## Task to complete
When the line containing "think the account" appears in the data below, begin copying there and stop only after the line containing "categories. Both of".

## Information

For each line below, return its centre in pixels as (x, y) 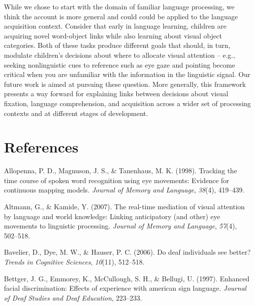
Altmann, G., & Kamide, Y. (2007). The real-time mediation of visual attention (125, 207)
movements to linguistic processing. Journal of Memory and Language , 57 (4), (121, 226)
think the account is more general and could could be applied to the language (121, 16)
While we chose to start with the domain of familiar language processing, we (119, 6)
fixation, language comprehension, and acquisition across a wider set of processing (127, 103)
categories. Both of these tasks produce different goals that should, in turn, (117, 45)
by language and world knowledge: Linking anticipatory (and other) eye (112, 216)
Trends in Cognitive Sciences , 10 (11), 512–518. (74, 262)
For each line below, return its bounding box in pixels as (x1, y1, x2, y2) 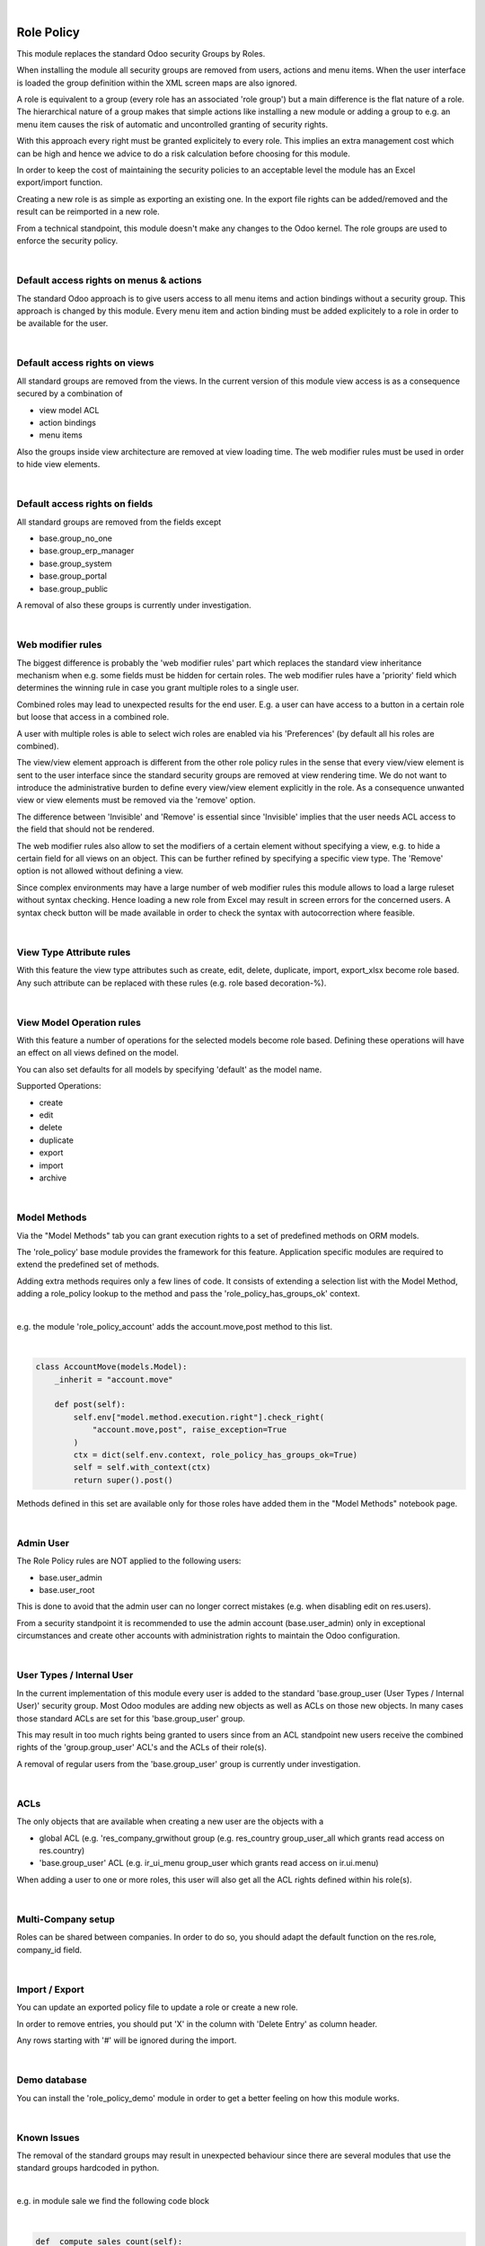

## Exercise response
think the account is more general and could could be applied to the language (121, 16)
While we chose to start with the domain of familiar language processing, we (119, 6)
fixation, language comprehension, and acquisition across a wider set of processing (127, 103)
categories. Both of these tasks produce different goals that should, in turn, (117, 45)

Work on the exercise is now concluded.